[[ Task input, beginning ]]

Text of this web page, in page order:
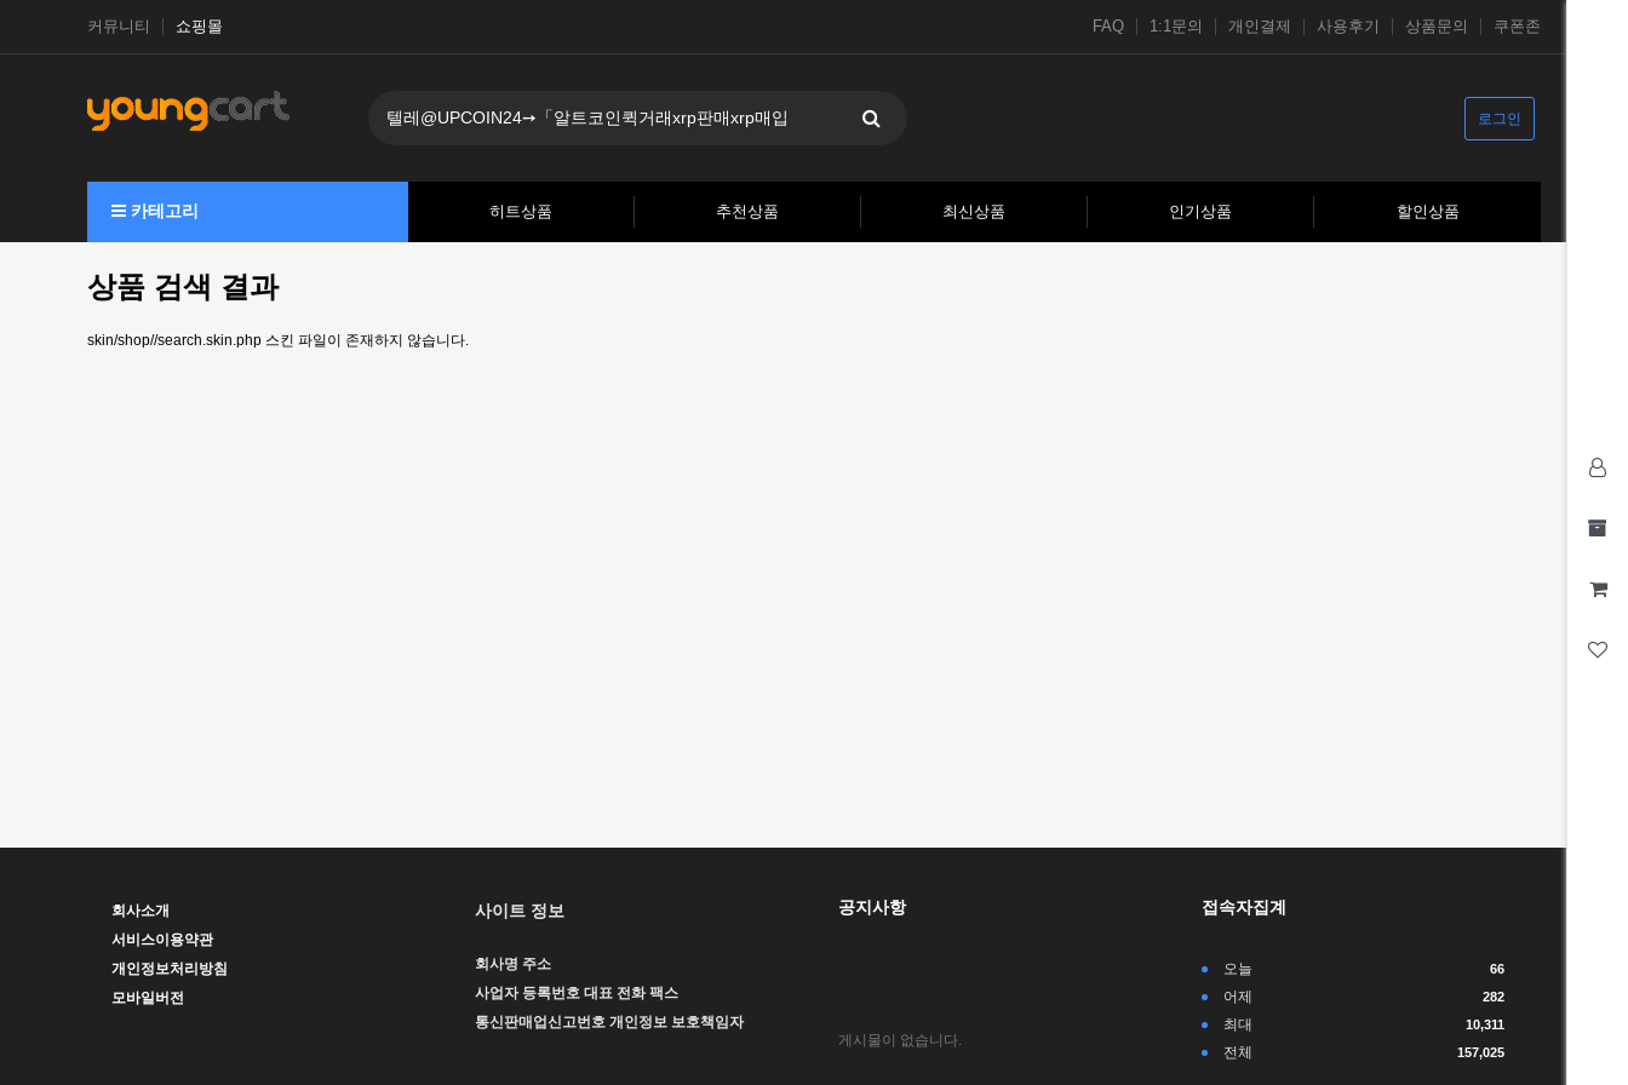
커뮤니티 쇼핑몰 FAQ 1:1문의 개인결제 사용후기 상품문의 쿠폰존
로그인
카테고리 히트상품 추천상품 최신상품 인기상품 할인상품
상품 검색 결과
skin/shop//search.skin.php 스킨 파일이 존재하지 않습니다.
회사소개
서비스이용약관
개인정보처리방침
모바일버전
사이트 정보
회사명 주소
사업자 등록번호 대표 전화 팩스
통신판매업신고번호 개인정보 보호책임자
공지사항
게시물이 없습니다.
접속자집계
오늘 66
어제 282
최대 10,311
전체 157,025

[[ Task input, end ]]

Your goal: Retype each line above precisely, please. Skip anything that is a picture.

Problem solution:
Text of this web page, in page order:
커뮤니티 쇼핑몰 FAQ 1:1문의 개인결제 사용후기 상품문의 쿠폰존
로그인
카테고리 히트상품 추천상품 최신상품 인기상품 할인상품
상품 검색 결과
skin/shop//search.skin.php 스킨 파일이 존재하지 않습니다.
회사소개
서비스이용약관
개인정보처리방침
모바일버전
사이트 정보
회사명 주소
사업자 등록번호 대표 전화 팩스
통신판매업신고번호 개인정보 보호책임자
공지사항
게시물이 없습니다.
접속자집계
오늘 66
어제 282
최대 10,311
전체 157,025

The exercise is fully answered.